Stuffed with love: A delicate dish to make, good mutabbaq needs
steady but quick hands. (Instagram)
On the first day of Ramadan it’s my turn to cook. During the lockdown, food has become a barometer of time when it isn’t a balm for a painful time itself. But it’s Ramadan now and food takes on even greater meaning this month. Ironic, I know. Though we fast during daylight hours, abstaining from the pleasures of the flesh and generally trying to be better people, it is around food that the other rituals of Ramadan are forged. Togetherness. Solidarity. A strengthening of purpose. It comes together around the two meals of Ramadan — iftar, the breaking fast meal, which commences after sunset and suhoor, or sehri, the meal consumed before commencing the fast. It is beautiful.
Make no mistake, there is a great deal of excess, too. We don’t actually need this many varieties of meat patted, prodded and appropriately styled for Instagram stories. But there’s something that food does for our spirit. And not just the consumption of it. That’s the easy part. The ritual preparation of a well-cooked meal as an act of love is an act of devotion. It is, for me, a part of having faith. And thinking about it as an act of love is how I reconcile the gendered division of work in the home.

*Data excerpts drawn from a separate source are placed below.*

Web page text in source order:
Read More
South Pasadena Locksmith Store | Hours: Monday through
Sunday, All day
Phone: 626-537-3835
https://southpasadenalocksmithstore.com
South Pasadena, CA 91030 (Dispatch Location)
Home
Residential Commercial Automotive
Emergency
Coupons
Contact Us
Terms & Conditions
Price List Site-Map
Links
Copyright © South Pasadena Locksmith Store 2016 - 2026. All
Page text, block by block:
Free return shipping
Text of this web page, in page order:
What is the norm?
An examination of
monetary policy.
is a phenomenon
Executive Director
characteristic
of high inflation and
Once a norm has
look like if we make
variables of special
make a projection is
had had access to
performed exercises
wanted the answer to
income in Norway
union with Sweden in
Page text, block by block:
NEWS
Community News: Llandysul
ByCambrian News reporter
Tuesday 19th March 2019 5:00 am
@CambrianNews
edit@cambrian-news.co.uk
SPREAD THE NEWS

So I am making mutabbaq, which in Arabic means “folded”. It is described as a stuffed pancake or pan-fried bread and it’s common everywhere between the Arabian Peninsula and Southeast Asia. It is an especially popular street food in Malaysia, Singapore and Indonesia. Saudi Arabia is where I learned to love it. So even though I’m far away I make mutabbaq every Ramadan.

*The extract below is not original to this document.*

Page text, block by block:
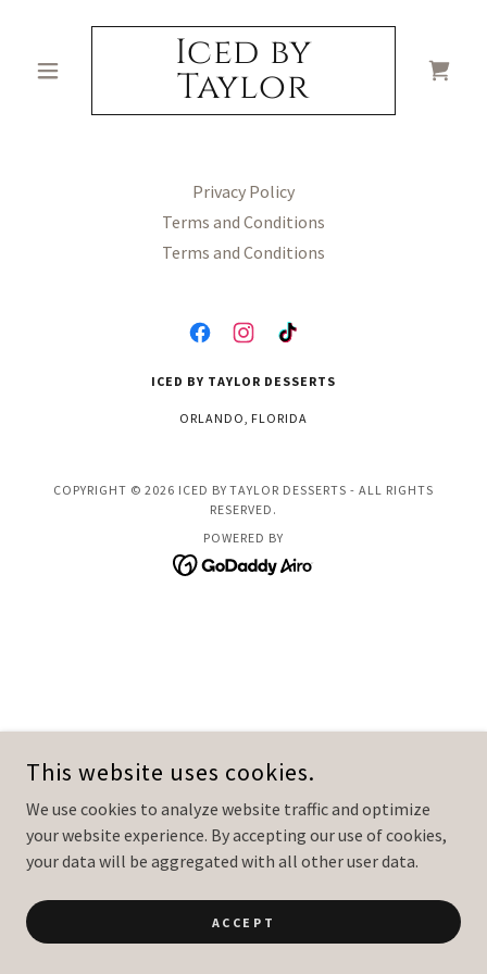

I use large sheets of purr, the wafer-thin pastry traditionally used to make samoosas. But while the purr for samoosas would be cut in long strips, I use larger, rectangular shaped sheets for the mutabbaq. I can’t take the credit for making the purr. I’ve never even attempted it. I’m happy to support the aunties who run massive samoosa purr businesses out of their kitchens. Good purr comes at a premium. They are delicate. So even as I work, I cover the stack in a damp cloth to prevent them from cracking.

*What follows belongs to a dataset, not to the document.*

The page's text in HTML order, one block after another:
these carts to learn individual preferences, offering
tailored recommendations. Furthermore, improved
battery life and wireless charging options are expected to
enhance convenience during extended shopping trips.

I start by taking two sheets and slice them in half. These will be the centres of my mutabbaq. I have to work quickly. I reach for the stack beneath the cloth, gently peeling off a complete sheet and laying it in front of me. In the middle of that sheet I place one of the pieces I’ve already cut. And then I reach for the filling. I’m using chicken mince that my mum has cooked and frozen especially for mutabbaq. Into it, I’ve beaten five eggs and gently seasoned it further. As I use a serving spoon to gently pat the filling onto the centre of the mutabbaq, I remember in horror that one time I got a bit carried away with lemon pepper. I shudder.
And then I begin folding.
As I fold the edges inward, using a paste of flour and water to seal it, I am reminded of a different time and a different me. A teenage me walking into the crowded alleyways of Madina in Saudi Arabia with my brother late on Ramadan nights. The holy month turns many Muslim majority countries into nocturnal nations. So the streets were as full with people and cars as they were with merriment. The shopkeepers’ chants of “five riyal, five riyal, everything five riyal, hey South African, Mandela, five riyal!” were a perennial soundtrack for us — apparently you could spot a South African a mile away. But it’s not the five riyal store that had interested us. We were buying mutabbaq. Even as I remember standing in the queue at the vendor, I am frustrated by my fading memory. I can’t recall where the vendor was situated. But I remember my brother standing beside me, my constant companion, as we watched a man dexterously folding a mutabbaq. He was quick. Far quicker than I could ever hope to be folding mutabbaq as I do once a year. I remember ordering, “bedoon tamatim” — without tomato. “Wa waahid bil mawz.” And one with banana.
With a smile, I lift my first mutabbaq on the griddle plan. My family is already clamouring around me. This is my homage to the love of food, but the love too of food in places we love.